> TRY IT
Return the records word for word. Pictures do not belong in the copy.
◆ ◆ ◆ ◆ ◆
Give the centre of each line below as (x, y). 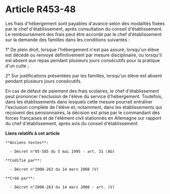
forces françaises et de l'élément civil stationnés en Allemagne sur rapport (83, 118)
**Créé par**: (20, 178)
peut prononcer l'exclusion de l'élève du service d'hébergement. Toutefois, (84, 96)
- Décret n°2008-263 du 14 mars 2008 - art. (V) (62, 187)
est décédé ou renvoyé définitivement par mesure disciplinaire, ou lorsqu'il (83, 55)
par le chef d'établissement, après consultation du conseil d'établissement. (84, 29)
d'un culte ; (17, 66)
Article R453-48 (41, 9)
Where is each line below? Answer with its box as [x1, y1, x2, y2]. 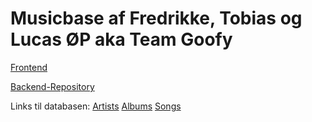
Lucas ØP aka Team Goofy [10, 28, 233, 51]
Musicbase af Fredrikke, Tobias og [10, 7, 303, 30]
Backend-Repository [10, 80, 95, 92]
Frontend [10, 61, 48, 73]
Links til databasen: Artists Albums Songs [10, 100, 182, 112]
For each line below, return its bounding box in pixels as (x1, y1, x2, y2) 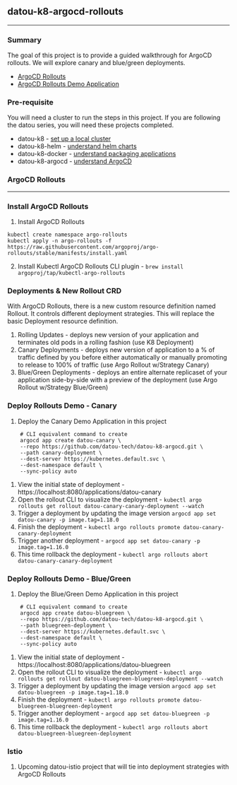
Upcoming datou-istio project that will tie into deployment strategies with (17, 762, 229, 771)
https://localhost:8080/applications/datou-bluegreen (17, 660, 171, 668)
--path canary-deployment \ (20, 449, 102, 456)
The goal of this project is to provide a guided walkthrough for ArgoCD (7, 51, 212, 59)
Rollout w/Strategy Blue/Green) (17, 383, 109, 391)
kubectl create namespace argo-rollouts (7, 231, 128, 238)
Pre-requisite (7, 98, 54, 107)
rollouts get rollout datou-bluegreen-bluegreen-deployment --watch (17, 675, 224, 683)
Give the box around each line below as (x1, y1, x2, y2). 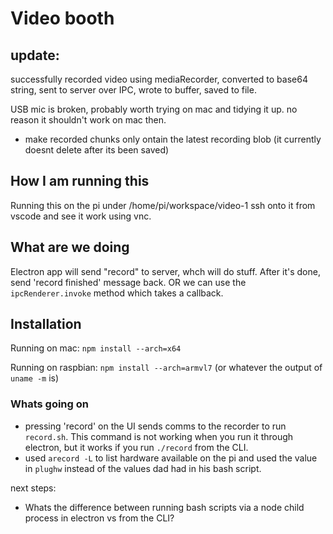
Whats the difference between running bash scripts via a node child (24, 501, 305, 513)
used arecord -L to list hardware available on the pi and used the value (24, 452, 318, 464)
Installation (10, 316, 82, 333)
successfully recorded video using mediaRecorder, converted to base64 (10, 73, 308, 85)
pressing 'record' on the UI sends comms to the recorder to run (24, 420, 287, 432)
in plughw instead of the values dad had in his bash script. (24, 462, 262, 474)
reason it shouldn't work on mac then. (10, 114, 167, 126)
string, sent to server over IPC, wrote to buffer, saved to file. (10, 84, 257, 96)
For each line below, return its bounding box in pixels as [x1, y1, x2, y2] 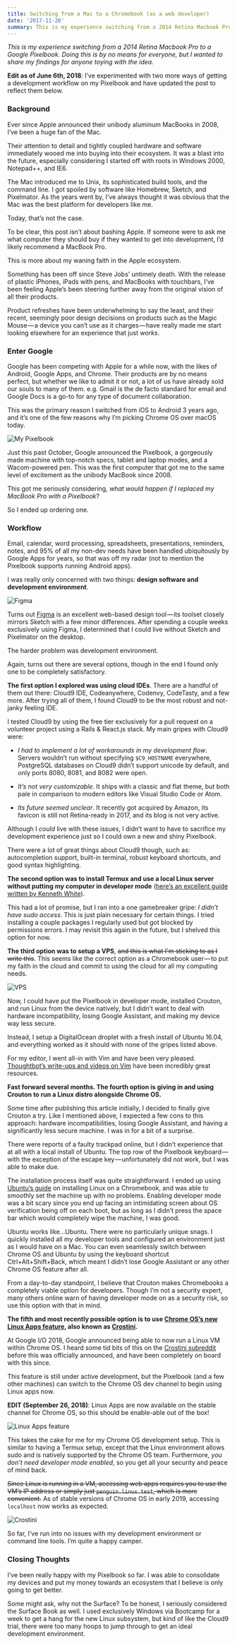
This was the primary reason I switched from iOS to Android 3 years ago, [7, 405, 219, 414]
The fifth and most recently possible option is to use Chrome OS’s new [7, 1315, 218, 1324]
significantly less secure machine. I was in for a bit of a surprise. [7, 1127, 195, 1135]
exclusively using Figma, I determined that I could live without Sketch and [7, 626, 221, 634]
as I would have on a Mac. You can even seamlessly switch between [7, 1243, 206, 1251]
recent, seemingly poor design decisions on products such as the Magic [7, 313, 217, 322]
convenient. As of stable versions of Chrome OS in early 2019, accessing [7, 1495, 219, 1503]
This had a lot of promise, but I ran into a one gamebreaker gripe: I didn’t [7, 903, 219, 911]
◆ ◆ ◆ ◆ ◆
> WRITTEN SOLUTION
Give the centre of each line below as (x, y). 
forces françaises et de l'élément civil stationnés en Allemagne sur rapport (83, 118)
**Créé par**: (20, 178)
peut prononcer l'exclusion de l'élève du service d'hébergement. Toutefois, (84, 96)
- Décret n°2008-263 du 14 mars 2008 - art. (V) (62, 187)
est décédé ou renvoyé définitivement par mesure disciplinaire, ou lorsqu'il (83, 55)
par le chef d'établissement, après consultation du conseil d'établissement. (84, 29)
d'un culte ; (17, 66)
Article R453-48 (41, 9)
Where is each line below? Answer with its box as [x1, y1, x2, y2]. 
Lucas ØP aka Team Goofy [10, 28, 233, 51]
Musicbase af Fredrikke, Tobias og [10, 7, 303, 30]
Backend-Repository [10, 80, 95, 92]
Frontend [10, 61, 48, 73]
Links til databasen: Artists Albums Songs [10, 100, 182, 112]
For each line below, return its bounding box in pixels as (x1, y1, x2, y2) 
Upcoming datou-istio project that will tie into deployment strategies with (17, 762, 229, 771)
https://localhost:8080/applications/datou-bluegreen (17, 660, 171, 668)
--path canary-deployment \ (20, 449, 102, 456)
The goal of this project is to provide a guided walkthrough for ArgoCD (7, 51, 212, 59)
Rollout w/Strategy Blue/Green) (17, 383, 109, 391)
kubectl create namespace argo-rollouts (7, 231, 128, 238)
Pre-requisite (7, 98, 54, 107)
rollouts get rollout datou-bluegreen-bluegreen-deployment --watch (17, 675, 224, 683)
Give the box around each line below as (x1, y1, x2, y2). 
Whats the difference between running bash scripts via a node child (24, 501, 305, 513)
used arecord -L to list hardware available on the pi and used the value (24, 452, 318, 464)
Installation (10, 316, 82, 333)
successfully recorded video using mediaRecorder, converted to base64 (10, 73, 308, 85)
pressing 'record' on the UI sends comms to the recorder to run (24, 420, 287, 432)
in plughw instead of the values dad had in his bash script. (24, 462, 262, 474)
reason it shouldn't work on mac then. (10, 114, 167, 126)
string, sent to server over IPC, wrote to buffer, saved to file. (10, 84, 257, 96)
For each line below, return its bounding box in pixels as [x1, y1, x2, y2] 
This was the primary reason I switched from iOS to Android 3 years ago, [7, 405, 219, 414]
The fifth and most recently possible option is to use Chrome OS’s new [7, 1315, 218, 1324]
significantly less secure machine. I was in for a bit of a surprise. [7, 1127, 195, 1135]
exclusively using Figma, I determined that I could live without Sketch and [7, 626, 221, 634]
as I would have on a Mac. You can even seamlessly switch between [7, 1243, 206, 1251]
recent, seemingly poor design decisions on products such as the Magic [7, 313, 217, 322]
convenient. As of stable versions of Chrome OS in early 2019, accessing [7, 1495, 219, 1503]
This had a lot of promise, but I ran into a one gamebreaker gripe: I didn’t [7, 903, 219, 911]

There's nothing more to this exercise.